On a different question, Lewis, a mental health worker, said those services, from telehealth offerings to worker wages, need more investment. She said her opponent recently voted against the Mental Health Matters Act.
“Those who have already been marginalized continue to fall through the cracks,” Lewis said. “Even our veterans have to jump through hoops to get the funding for their mental health care, which can sometimes just seem like a pissing match between bureaucrats, and it drives me crazy.”
Cline, who previously served in the Virginia General Assembly, listed his past experience sponsoring mental health bills in state legislature, and in Congress. He said his opponent is in favor of defunding police programs.
“There’s a lot of talk about increasing funding, and we have to make sure that we can afford that funding for mental health,” Cline said. “Where I will never vote to take that money from is our police. I will never vote to defund our police.”
But Lewis, responding later to a question about rising costs of college education, said professions like policing could benefit from student loan forgiveness programs.
“I’m excited about these programs coming out through the Biden administration of canceling student debt,” Lewis said. “There’s different avenues that you can get your loans decreased — by being a mental health worker, being a teacher, being a police officer, all of those kinds of things, depending on your job — and if you’re going into an industry that is lacking in professionals, you can get your student loans decreased that way.”
Cline said college costs must be curtailed by getting the private sector more involved, especially in the lending process.
“Community colleges are a big part of that, because the workforce is critical and our future workforce, training that future workforce, is not just about colleges and four-year universities. It’s about those getting technical degrees as well.”
On a closing question about the future of Medicare, Cline said the entitlement program will not be the same for his young twin daughters by the time they retire, but it would be unfair to change the program for today’s senior citizens. He said government spending of the past two years has not helped.
“It is pushing more and more on our entitlement programs — Medicare, Medicaid, Social Security — all of which are approaching insolvency, unless we take action,” Cline said.

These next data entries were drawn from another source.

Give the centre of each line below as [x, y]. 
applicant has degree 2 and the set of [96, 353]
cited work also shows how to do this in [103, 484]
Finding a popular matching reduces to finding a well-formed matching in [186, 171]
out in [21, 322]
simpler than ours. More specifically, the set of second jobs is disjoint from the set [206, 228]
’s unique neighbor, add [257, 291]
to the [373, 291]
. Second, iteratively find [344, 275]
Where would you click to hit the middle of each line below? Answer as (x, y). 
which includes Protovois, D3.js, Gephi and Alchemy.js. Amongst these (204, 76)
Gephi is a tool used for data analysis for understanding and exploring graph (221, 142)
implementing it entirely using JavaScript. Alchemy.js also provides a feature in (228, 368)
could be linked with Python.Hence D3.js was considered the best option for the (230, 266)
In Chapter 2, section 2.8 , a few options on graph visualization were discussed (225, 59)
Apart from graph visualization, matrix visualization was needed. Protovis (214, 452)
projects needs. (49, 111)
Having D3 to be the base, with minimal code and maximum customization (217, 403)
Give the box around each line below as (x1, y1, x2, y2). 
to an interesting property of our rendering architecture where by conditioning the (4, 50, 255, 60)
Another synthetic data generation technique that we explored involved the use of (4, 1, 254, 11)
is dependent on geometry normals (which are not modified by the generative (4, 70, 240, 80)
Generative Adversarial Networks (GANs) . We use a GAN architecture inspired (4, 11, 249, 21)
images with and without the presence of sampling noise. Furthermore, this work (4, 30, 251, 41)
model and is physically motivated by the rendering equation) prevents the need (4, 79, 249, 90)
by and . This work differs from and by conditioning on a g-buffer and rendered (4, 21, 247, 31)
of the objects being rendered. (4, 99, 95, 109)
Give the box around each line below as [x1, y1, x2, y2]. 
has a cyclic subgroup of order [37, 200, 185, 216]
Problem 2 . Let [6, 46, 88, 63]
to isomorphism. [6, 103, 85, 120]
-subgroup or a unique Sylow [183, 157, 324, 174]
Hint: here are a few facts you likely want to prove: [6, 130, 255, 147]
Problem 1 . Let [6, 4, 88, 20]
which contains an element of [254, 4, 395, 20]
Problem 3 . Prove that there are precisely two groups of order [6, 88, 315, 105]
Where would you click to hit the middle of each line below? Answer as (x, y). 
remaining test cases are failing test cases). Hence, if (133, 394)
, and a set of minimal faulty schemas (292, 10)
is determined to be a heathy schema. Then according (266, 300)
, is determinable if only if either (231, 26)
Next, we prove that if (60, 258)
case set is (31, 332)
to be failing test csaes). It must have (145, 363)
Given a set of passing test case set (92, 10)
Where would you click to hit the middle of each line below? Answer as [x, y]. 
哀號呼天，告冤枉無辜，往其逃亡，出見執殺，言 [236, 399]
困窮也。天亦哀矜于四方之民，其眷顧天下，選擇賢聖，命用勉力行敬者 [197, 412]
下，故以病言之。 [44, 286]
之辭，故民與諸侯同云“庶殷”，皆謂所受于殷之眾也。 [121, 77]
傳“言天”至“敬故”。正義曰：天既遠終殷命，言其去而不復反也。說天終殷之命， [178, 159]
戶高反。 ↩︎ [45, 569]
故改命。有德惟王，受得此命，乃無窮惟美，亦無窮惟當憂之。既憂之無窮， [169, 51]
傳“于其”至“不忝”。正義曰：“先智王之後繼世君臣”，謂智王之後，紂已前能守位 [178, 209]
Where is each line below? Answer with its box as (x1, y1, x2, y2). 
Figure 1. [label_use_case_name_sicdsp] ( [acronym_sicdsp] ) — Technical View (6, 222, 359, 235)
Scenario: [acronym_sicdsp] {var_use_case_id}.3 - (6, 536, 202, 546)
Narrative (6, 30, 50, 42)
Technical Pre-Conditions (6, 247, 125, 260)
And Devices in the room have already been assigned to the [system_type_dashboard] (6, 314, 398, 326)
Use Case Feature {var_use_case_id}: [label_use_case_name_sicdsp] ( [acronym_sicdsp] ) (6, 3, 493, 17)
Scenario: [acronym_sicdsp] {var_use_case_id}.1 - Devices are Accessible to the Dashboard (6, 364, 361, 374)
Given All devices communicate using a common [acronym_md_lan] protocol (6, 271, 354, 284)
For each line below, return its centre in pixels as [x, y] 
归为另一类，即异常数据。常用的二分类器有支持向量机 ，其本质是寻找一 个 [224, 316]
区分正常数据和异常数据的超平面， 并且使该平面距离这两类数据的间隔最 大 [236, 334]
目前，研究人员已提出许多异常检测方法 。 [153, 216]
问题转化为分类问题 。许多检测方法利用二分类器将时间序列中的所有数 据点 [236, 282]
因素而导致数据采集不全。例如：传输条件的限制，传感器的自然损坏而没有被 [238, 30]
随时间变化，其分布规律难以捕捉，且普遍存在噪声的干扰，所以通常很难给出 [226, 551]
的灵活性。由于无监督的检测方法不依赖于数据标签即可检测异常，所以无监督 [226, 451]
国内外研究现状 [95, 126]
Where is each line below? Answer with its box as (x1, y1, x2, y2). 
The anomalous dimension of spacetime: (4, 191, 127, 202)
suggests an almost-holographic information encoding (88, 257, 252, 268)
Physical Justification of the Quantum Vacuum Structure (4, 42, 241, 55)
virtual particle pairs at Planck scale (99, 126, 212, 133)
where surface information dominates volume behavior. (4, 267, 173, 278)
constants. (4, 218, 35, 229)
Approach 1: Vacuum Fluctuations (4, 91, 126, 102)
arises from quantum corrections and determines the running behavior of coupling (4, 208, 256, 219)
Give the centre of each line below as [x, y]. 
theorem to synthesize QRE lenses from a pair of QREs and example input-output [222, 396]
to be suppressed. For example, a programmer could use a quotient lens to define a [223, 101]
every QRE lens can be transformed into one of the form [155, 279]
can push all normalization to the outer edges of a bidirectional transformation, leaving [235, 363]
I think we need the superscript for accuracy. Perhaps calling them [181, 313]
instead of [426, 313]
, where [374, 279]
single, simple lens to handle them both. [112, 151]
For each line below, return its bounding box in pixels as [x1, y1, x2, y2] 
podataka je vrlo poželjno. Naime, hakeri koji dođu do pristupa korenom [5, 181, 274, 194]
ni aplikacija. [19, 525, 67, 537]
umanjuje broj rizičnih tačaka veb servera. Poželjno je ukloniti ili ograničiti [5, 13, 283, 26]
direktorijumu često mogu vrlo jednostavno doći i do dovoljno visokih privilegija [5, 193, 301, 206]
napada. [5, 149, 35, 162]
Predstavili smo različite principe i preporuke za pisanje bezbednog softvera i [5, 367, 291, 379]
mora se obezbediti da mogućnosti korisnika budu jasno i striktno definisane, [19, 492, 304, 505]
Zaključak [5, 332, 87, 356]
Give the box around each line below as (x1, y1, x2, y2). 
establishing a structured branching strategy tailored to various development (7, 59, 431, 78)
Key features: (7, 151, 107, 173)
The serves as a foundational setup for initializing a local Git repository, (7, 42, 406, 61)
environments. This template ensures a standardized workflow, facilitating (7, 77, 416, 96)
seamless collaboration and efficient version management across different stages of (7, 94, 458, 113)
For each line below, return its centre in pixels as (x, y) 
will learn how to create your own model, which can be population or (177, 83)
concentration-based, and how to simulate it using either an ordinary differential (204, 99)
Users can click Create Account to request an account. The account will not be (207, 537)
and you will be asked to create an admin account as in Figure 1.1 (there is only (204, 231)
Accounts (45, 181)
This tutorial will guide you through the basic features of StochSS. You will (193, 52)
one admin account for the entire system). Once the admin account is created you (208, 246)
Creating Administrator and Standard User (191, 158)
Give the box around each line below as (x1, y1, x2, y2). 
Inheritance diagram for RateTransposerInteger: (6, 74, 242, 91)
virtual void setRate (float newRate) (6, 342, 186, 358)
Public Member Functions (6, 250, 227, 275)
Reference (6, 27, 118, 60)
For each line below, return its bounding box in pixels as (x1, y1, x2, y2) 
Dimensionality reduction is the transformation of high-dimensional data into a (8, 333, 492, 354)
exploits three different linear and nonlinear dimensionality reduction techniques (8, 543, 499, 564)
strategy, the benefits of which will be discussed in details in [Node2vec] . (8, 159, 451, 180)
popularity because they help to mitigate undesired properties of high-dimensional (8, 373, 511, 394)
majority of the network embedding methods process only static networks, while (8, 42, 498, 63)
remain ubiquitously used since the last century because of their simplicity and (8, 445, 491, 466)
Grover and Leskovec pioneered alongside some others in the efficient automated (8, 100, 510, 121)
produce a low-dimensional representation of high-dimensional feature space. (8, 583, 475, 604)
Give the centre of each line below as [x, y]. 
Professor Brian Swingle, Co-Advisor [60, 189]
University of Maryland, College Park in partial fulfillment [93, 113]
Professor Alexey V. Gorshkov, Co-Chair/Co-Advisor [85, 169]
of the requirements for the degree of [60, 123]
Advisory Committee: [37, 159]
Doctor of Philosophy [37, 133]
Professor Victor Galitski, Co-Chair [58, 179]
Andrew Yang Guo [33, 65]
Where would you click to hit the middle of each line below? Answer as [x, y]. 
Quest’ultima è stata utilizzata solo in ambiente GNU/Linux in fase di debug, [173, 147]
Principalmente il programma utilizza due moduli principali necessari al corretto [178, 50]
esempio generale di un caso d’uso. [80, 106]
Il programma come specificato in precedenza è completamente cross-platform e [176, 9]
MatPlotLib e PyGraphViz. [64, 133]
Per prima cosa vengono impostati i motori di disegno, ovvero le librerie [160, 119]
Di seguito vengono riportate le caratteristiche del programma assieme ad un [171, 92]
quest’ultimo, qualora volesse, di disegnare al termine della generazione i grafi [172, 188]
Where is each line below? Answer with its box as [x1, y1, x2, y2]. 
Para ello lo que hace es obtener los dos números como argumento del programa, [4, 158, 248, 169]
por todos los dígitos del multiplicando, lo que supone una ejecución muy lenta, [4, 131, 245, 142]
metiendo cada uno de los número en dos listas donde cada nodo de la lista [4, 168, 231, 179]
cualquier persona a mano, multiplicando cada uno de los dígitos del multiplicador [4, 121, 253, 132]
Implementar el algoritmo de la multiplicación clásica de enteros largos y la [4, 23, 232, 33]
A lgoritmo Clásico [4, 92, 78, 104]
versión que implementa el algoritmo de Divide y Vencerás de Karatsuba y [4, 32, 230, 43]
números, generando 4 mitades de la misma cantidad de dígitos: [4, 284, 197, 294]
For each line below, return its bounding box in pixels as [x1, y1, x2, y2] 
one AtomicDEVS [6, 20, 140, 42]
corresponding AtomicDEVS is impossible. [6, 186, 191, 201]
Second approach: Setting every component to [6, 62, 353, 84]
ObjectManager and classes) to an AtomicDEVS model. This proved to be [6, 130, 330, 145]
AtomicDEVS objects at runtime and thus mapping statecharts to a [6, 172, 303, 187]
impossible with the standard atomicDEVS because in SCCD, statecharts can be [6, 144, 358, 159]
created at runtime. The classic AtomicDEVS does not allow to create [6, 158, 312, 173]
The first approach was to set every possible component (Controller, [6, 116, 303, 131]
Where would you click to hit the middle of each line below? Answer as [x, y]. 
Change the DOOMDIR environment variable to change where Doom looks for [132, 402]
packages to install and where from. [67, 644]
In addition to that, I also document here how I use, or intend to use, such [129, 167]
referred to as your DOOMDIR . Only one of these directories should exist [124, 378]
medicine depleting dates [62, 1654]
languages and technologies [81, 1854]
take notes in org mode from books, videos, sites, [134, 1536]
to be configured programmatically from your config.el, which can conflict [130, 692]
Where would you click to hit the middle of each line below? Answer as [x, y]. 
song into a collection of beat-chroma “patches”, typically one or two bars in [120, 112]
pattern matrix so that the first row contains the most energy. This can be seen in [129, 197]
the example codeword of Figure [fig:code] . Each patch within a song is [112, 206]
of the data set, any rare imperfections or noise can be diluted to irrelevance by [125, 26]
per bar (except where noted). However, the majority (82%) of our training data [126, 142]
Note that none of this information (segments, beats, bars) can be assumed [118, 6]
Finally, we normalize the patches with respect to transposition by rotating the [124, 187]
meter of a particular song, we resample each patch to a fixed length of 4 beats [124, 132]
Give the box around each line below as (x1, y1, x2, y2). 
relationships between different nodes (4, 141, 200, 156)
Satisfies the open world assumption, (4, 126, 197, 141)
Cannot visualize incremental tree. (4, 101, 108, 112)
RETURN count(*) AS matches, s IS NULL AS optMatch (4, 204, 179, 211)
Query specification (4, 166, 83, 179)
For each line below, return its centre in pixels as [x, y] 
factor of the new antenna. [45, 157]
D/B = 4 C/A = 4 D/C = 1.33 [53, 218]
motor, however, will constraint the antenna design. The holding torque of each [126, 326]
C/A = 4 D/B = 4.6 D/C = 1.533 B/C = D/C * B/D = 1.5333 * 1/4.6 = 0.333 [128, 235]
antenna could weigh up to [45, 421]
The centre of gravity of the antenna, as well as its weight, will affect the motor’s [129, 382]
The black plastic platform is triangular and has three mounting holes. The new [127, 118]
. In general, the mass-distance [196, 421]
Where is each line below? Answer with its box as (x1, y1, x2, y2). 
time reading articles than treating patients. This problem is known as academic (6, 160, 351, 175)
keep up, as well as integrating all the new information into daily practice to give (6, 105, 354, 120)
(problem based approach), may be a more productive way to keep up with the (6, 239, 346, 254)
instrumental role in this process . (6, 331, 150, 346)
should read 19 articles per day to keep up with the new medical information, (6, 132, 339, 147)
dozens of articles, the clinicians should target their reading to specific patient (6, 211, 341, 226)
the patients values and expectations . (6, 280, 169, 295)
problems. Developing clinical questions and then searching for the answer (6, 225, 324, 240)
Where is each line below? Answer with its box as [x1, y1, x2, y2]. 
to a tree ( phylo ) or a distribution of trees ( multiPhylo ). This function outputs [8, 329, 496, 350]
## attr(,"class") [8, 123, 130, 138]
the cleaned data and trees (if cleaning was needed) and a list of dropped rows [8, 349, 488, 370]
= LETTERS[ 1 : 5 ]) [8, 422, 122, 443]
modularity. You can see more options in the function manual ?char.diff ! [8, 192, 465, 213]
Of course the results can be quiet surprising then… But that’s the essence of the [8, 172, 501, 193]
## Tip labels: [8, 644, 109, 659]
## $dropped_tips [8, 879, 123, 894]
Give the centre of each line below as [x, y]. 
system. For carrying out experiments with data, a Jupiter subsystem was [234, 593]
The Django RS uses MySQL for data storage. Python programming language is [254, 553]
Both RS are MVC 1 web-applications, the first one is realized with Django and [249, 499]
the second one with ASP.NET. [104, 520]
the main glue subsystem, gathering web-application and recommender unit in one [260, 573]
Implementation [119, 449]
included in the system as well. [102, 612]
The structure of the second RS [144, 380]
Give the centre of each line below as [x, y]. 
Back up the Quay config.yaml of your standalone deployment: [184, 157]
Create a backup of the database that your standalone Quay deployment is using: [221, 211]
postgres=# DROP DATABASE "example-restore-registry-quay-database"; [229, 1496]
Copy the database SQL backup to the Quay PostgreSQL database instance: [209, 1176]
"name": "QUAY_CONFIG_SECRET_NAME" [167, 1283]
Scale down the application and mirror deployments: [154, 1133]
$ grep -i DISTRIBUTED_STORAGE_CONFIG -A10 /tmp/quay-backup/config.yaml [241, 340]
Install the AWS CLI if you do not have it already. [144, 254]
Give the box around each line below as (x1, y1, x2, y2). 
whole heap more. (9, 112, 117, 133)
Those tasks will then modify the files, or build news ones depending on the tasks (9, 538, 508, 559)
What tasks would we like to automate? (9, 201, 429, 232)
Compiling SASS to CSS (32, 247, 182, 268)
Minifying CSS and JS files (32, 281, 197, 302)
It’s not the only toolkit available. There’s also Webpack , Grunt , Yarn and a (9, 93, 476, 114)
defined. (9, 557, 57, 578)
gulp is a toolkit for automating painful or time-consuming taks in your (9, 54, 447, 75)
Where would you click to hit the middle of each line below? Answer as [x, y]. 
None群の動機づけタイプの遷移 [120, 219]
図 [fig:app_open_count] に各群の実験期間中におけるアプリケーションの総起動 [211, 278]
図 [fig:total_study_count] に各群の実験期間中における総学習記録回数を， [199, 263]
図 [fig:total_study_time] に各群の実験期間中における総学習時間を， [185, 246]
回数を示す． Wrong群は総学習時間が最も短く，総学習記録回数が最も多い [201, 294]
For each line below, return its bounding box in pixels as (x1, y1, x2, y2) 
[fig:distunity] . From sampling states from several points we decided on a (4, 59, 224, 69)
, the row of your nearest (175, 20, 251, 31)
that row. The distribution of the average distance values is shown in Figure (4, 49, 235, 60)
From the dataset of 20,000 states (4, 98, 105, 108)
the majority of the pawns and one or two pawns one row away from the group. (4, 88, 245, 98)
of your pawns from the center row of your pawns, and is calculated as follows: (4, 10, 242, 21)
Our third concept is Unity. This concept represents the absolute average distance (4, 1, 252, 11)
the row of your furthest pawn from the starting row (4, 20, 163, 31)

On Medicare, he continued: “We have to make it sustainable beyond the date at which it is going to become insolvent, which is in the next decade.”
Lewis said she is excited that recently passed legislation will allow Medicare to negotiate drug prices, and she supports expanded and improved Medicare for all.
“We cannot have anybody in this country be without health care and access to health care, whether it’s preventative, ongoing, and again mental health,” Lewis said. “We are the richest country in this world, and for anybody to not have access to health care is completely inexcusable.”
The Tuesday night forum was hosted by the Lexington Chamber of Commerce.
Cline is running for a third term in Congress, while Lewis for a second time challenges him in the 6th District, which sprawls some 200 miles north from Roanoke into Winchester.